Nick remained on his knees, staring numbly at the body. They couldn't stay. He couldn't stay. He wanted to – more than he could express, it was a desire that seemed to burn him from the inside out – but he knew the choice he had to make. He couldn't put the others in danger just because he wanted to die too, to be released from this agonizing hell.
All he felt was pain.
He knew he had to fight through it.
Before he clumsily got to his feet, he reached over and grabbed the dead man's hat, not even bothering to wipe off the blood that was smeared across the visor, and put it in his pocket.
He swayed, looking down, wondering if he'd forget all the words they'd said to each other, the words they'd never said, the gestures, the exchanged smiles. He prayed he never would. It would be difficult to live with, being able to recall the happiness he'd experienced, the first real taste of love, but he wanted that.

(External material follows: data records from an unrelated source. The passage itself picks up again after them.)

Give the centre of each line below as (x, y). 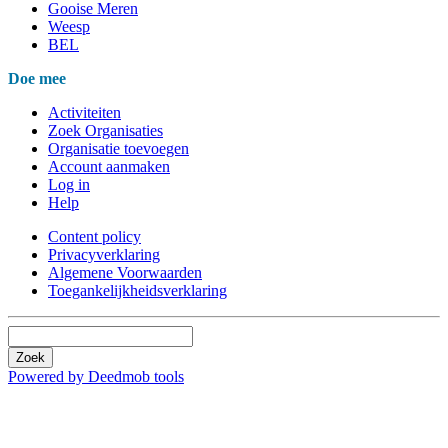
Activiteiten (84, 112)
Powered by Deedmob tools (96, 376)
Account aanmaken (109, 166)
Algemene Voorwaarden (125, 272)
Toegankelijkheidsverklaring (137, 290)
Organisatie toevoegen (118, 148)
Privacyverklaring (104, 254)
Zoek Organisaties (105, 130)
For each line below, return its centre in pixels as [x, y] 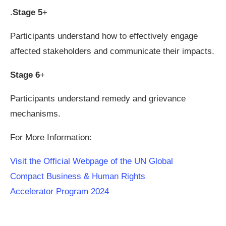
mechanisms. [35, 114]
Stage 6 [25, 75]
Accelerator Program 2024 [60, 191]
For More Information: [51, 137]
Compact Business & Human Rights [78, 176]
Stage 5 [27, 12]
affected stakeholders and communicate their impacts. [112, 51]
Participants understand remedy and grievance [98, 99]
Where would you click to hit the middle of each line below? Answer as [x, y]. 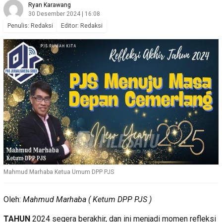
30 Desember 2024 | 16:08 [64, 14]
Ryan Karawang [50, 5]
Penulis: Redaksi [30, 25]
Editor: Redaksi [82, 25]
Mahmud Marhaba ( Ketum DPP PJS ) [87, 199]
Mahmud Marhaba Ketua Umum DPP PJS [59, 172]
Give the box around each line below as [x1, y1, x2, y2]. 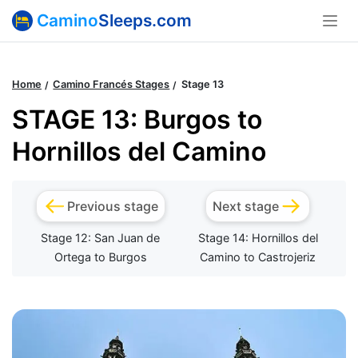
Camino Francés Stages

He knew he'd always regret not telling the man how he felt. That was inevitable. But, as he placed his hand in his pocket and gripped the tow-truck hat, he knew he'd be able to live with the sadness. For a short time, he'd known true happiness. That made it all worthwhile.
He took a deep breath, tensed up, tried to soak in everything about the man on the floor just one last time, and turned away. He walked stiffly to the doorway and softly called through, "I'm ready."
Other note: This has been sitting on my computer for a very long time, before I moved away from home and away from my friends to be with my boyfriend. Days after having him break up with me, I came across this. Broke my heart. Almost as if I'd been predicting the future. Seems stupid, not being able to take my own words at face value and move the fuck on, but I feel like I'm Nick and my failed relationship is Ellis. It's so hard to leave the pieces on the floor and get up and walk away. Just leave them there. And try not to look back.
To anyone out there who's suffering like I am right now, keep on struggling. I'd like to say it gets better, but I don't see it just now so I can't say it. But the days get easier, somehow. They do.